3	Freshness SLA met in ≥ 90% cycles; issue triage and resolution SLAs met; public dashboard with metrics.
4	Telemetry‑backed adherence to freshness and resolution SLAs; user advisory review minutes published each cycle.

SECTION – C

Annexure – I

How to Compute the Privacy-Risk Score (PRS)

The Privacy-Risk Score (PRS) quantifies residual re-identification risk and potential harm exposure on a 0–100 scale. Each dataset must include a documented PRS calculation in the assessment record. The PRS determines the applicable access category (Open / Controlled / Restricted) when combined with the Composite Quality Index (CQI) in the CQI × PRS Matrix.
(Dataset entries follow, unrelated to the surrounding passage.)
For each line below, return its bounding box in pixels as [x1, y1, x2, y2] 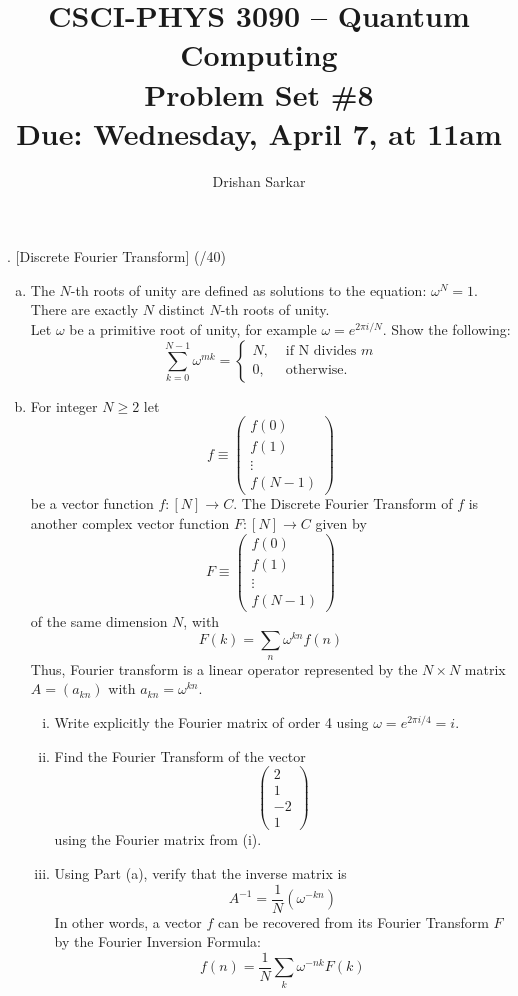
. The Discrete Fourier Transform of [233, 493, 453, 514]
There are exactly [30, 299, 139, 320]
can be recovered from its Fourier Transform [217, 911, 489, 932]
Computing [180, 34, 338, 75]
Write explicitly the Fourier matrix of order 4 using [54, 711, 369, 732]
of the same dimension [30, 610, 168, 631]
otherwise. [285, 363, 348, 378]
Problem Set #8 [144, 73, 374, 114]
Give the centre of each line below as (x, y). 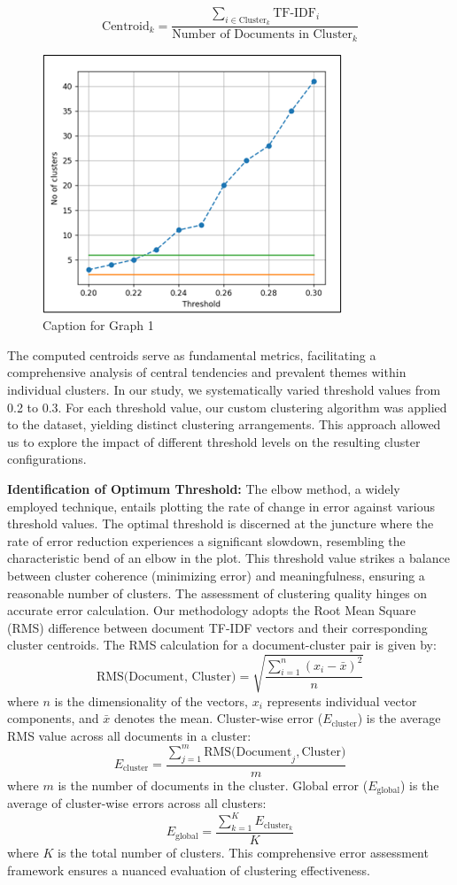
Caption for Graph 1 (98, 325)
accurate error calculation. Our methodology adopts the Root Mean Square (212, 610)
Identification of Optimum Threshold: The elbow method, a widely (204, 489)
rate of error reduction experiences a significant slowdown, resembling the (206, 540)
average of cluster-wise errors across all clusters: (137, 803)
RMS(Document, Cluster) (166, 677)
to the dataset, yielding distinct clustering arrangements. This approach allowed (224, 424)
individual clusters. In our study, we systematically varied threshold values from (224, 390)
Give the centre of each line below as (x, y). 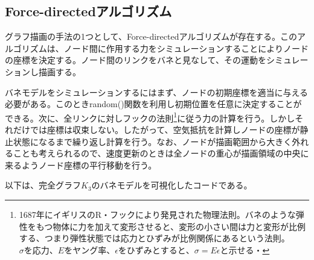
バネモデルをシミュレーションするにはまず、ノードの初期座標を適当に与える (157, 92)
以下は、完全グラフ (43, 185)
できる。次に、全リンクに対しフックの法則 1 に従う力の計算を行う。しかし (150, 117)
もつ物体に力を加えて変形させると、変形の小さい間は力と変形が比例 (171, 226)
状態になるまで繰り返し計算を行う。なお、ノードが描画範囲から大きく (152, 141)
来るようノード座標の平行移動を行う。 (81, 165)
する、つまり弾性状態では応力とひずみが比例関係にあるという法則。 (154, 238)
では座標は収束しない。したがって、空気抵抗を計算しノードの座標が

Step 1. Baseline Identity-Disclosure Risk

Select the method appropriate to the dataset type.

1A Structured / Tabular / Clinical Data

Estimate the “prosecutor risk” which is the maximum probability that any record can be uniquely re-identified from quasi-identifiers (age, sex, region, diagnosis, timestamp, etc.).
Let p = worst-case re-identification probability (0 ≤ p ≤ 1).
BaselineRisk = 100 × p (approximately 100 / k for the smallest equivalence class). BaselineRisk represents the raw probability before multiplying by sensitivity.

Examples:

k = 10 → p ≈ 0.10 → BaselineRisk = 10
k = 4 → p ≈ 0.25 → BaselineRisk = 25

1B Differentially Private / Synthetic Release

If data are generated or protected by differential privacy, derive an equivalent disclosure risk from ε.
BaselineRisk = min(100, 20 × ε)

Examples:
ε = 0.5 → BaselineRisk = 10 | ε = 1.0 → 20 | ε = 3 → 60 | ε ≥ 5 → 100

Lower ε indicates stronger privacy; ε > 3 suggests high risk.

This mapping is intended for typical tabular / quasi-tabular health data and should not be naively applied to, for example, full-resolution DICOM images or raw WGS reads, where ε may not capture all linkage risks. For non-tabular data, use simulated linkage or membership-inference rate to estimate p.

Step 2. Sensitivity Multiplier

Adjust for intrinsic sensitivity or potential social harm.

Sensitivity Class	Definition / Examples	Multiplier
A (Routine)	Non-stigmatizing, routine health or operational data.	1.0
B (High Stigma / Clinical-Genomic)	HIV/TB records, mental-health, sexual-health, genomic data, rare disease, household geocodes.	1.5
C (Critical / Sovereign)	Forensic genomics, security-sensitive, tribal / conflict zone registries, data subject to national security control.	2.0

AdjustedRisk = BaselineRisk × Multiplier

(capped at 100)

If AdjustedRisk > 100, set PRS = 100.

Step 3. Final PRS Computation

PRS = round (AdjustedRisk)

Record in the assessment log:

Method used (1A or 1B)
Sensitivity Class (A / B / C)
Final PRS value

PRS Range	Risk Level	Interpretation / Use in Matrix
0–15	Low	Eligible for Open Release (only if CQI ≥ Gold and no override).
16–40	Moderate	Controlled Access required with DUA / DAC approval.
41–70	High	Controlled or Restricted Access with enhanced governance.
71–100	Very High	Restricted Access only; release limited to aggregates or DP outputs.

For datasets containing genomic, mental-health, or high-stigma attributes, Controlled Access is mandatory unless PRS ≤ 15 and independent DP verification exists.

Step 4. Recording and Audit

Each PRS calculation must document:

The selected method (1A or 1B).
The variables considered as quasi-identifiers or the ε value used.
The Sensitivity Class and justification.
The final PRS numeric score and risk level.

All computations must be reproducible and, when feasible, verified by an assessor not involved in the dataset’s original curation.

Institutions may use additional automated risk-assessment tools (k-map, ARX, sdcMicro, SmartNoise) provided they yield the same PRS bands as defined above. Store the worksheet and tool logs in the assessment archive.

Example Calculation

A mental-health registry with k = 5 → BaselineRisk = 20. Sensitivity Class B (multiplier 1.5) → AdjustedRisk = 30 → PRS = 30 → Moderate Risk → Controlled Access.